## [PROBLEM TO WORK ON]
Quote the whole listing word for word. Do not include the pictures.

## [ENTRIES PROVIDED]
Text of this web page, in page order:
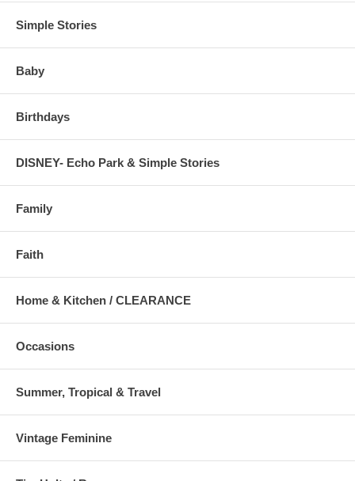
Simple Stories
Baby
Birthdays
DISNEY- Echo Park & Simple Stories
Family
Faith
Home & Kitchen / CLEARANCE
Occasions
Summer, Tropical & Travel
Vintage Feminine
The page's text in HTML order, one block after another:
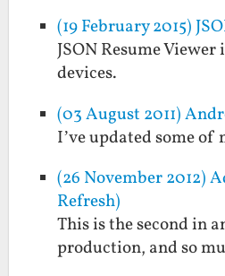
(19 February 2015)
JSON Resume
devices.
(03 August 2011)
I’ve updated some
(26 November 2012)
Refresh)
This is the second in
production, and so
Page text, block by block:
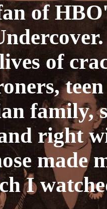
of
of
family,
right
made
I
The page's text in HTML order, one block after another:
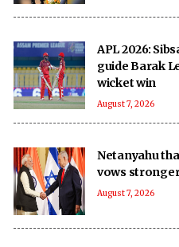
APL 2026:
guide Barak
wicket win
August 7, 2026
Netanyahu
vows
August 7, 2026
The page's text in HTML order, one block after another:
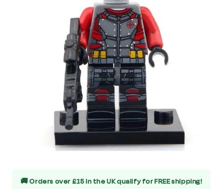
🚚 Orders over £15 in the UK qualify forFREE shipping!
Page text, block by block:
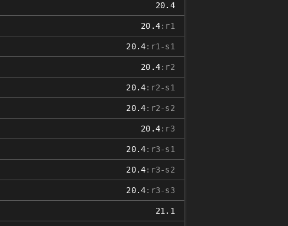
20.4
20.4:r1
20.4:r1-s1
20.4:r2
20.4:r2-s1
20.4:r2-s2
20.4:r3
20.4:r3-s1
20.4:r3-s2
20.4:r3-s3
21.1
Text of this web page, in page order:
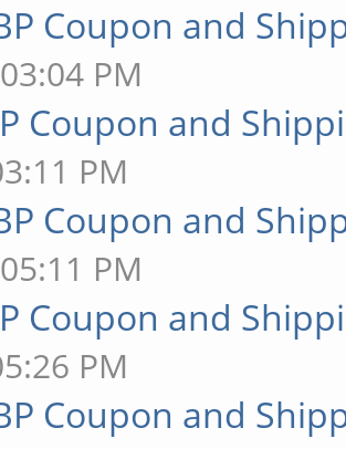
Coupon and
PM
Coupon and
PM
Coupon and
PM
Coupon and
PM
Coupon and
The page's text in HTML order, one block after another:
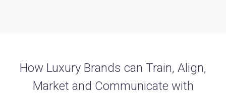
How Luxury Brands can Train, Align,
Market and Communicate with
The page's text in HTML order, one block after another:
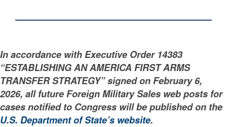
In accordance with Executive Order 14383
“ESTABLISHING AN AMERICA FIRST ARMS
TRANSFER STRATEGY” signed on February 6,
2026, all future Foreign Military Sales web posts for
cases notified to Congress will be published on the
U.S. Department of State’s website.
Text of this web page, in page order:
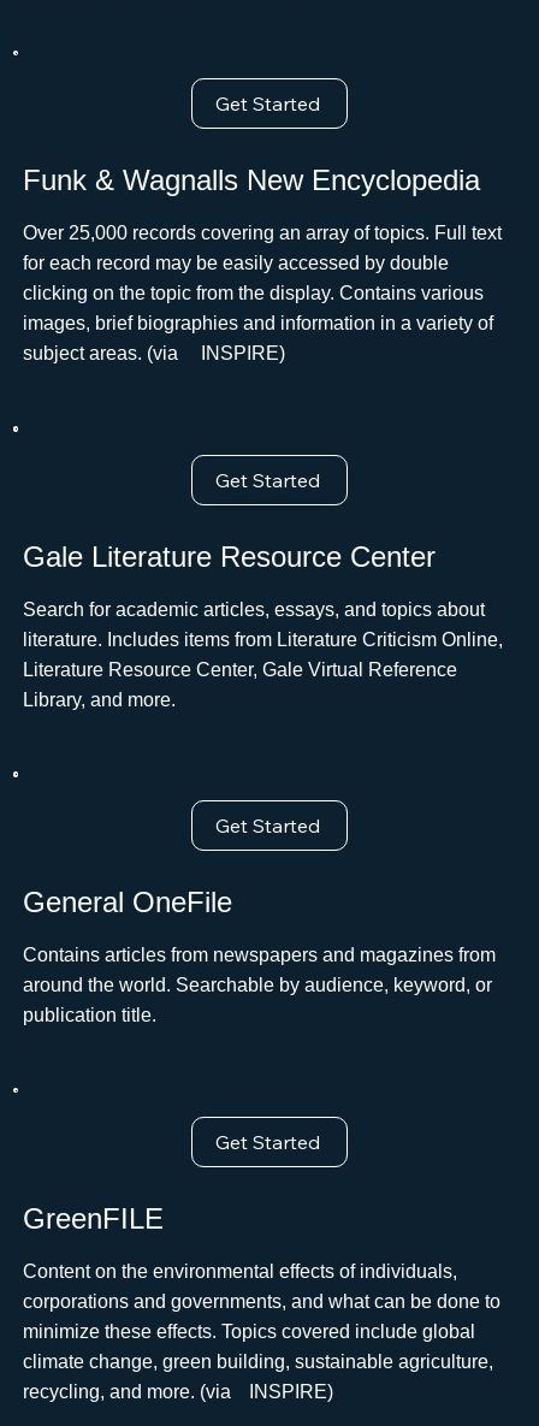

## [SOLVED EXERCISE]
Text of this web page, in page order:
Simple Stories
Baby
Birthdays
DISNEY- Echo Park & Simple Stories
Family
Faith
Home & Kitchen / CLEARANCE
Occasions
Summer, Tropical & Travel
Vintage Feminine
The page's text in HTML order, one block after another:
(19 February 2015)
JSON Resume
devices.
(03 August 2011)
I’ve updated some
(26 November 2012)
Refresh)
This is the second in
production, and so
Page text, block by block:
of
of
family,
right
made
I
The page's text in HTML order, one block after another:
APL 2026:
guide Barak
wicket win
August 7, 2026
Netanyahu
vows
August 7, 2026
The page's text in HTML order, one block after another:
🚚 Orders over £15 in the UK qualify forFREE shipping!
Page text, block by block:
20.4
20.4:r1
20.4:r1-s1
20.4:r2
20.4:r2-s1
20.4:r2-s2
20.4:r3
20.4:r3-s1
20.4:r3-s2
20.4:r3-s3
21.1
Text of this web page, in page order:
Coupon and
PM
Coupon and
PM
Coupon and
PM
Coupon and
PM
Coupon and
The page's text in HTML order, one block after another:
How Luxury Brands can Train, Align,
Market and Communicate with
The page's text in HTML order, one block after another:
In accordance with Executive Order 14383
“ESTABLISHING AN AMERICA FIRST ARMS
TRANSFER STRATEGY” signed on February 6,
2026, all future Foreign Military Sales web posts for
cases notified to Congress will be published on the
U.S. Department of State’s website.
Text of this web page, in page order:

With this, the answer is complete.